0
votes

I'm getting results back from the twitter search/tweets api. The problem is I'm trying to recreate a link back to the original tweet...which usually is in the form of:

http://twitter.com/{user.screen_name}/status/{id}

The problem is if something is a Retweet then the user.screen_name breaks the link (404) because a retweet points to the original tweet's id, not id of the tweet that is a retweet (if that makes sense)...so for retweets I need link to be http://twitter.com/{retweeted_user.screen_name}/status/{id}

I cannot see a flag in the response that tells me if an object is a retweet or not since there is no actual "retweet" object.

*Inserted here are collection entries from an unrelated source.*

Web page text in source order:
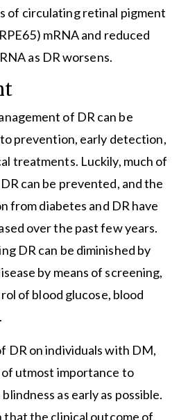
of circulating retinal pigment
mRNA and reduced
as DR worsens.
of DR can be
prevention, early detection,
treatments. Luckily, much of
can be prevented, and the
from diabetes and DR have
over the past few years.
DR can be diminished by
by means of screening,
of blood glucose, blood
DR on individuals with DM,
utmost importance to
as early as possible.
that the clinical outcome of
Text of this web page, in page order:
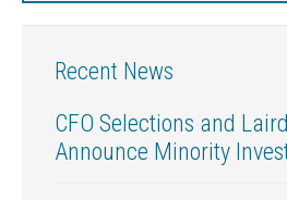
Recent News
CFO Selections and
Announce Minority
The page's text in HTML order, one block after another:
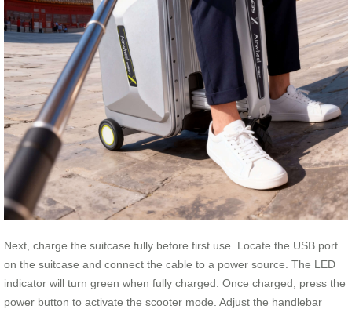
Next, charge the suitcase fully before first use. Locate the USB port
on the suitcase and connect the cable to a power source. The LED
indicator will turn green when fully charged. Once charged, press the
power button to activate the scooter mode. Adjust the handlebar

I'm surprised twitter doesn't actually a simple metadata.source_url or something easily accessible rather than me having to rebuild a link to twitter original tweet page.

2
Use https://twitter.com/statuses/{id} if you do not mind a redirect.pii_ke
Ahh dang, thank you! I tried /status/ and gave up. If yuu make that an answer I'll accept it.chovy

2 Answers

0
votes

Use https://twitter.com/statuses/{id_str} if you do not mind a redirect.

-1
votes

Turns out https://twitter.com/statuses/{id} works fine (thanks @pii_ke)

The problem was that twitter's search api returns both .id and .id_str and something I did not realize was that large numbers don't parse well in javascript.

You can read more about it here: https://dev.twitter.com/overview/api/twitter-ids-json-and-snowflake

...but the just of it is that you should always use the .id_str and keep these id numbers as strings.

(90071992547409921).toString() is parsed as '90071992547409920' <-- notice the missing 1 at the end has become a 0?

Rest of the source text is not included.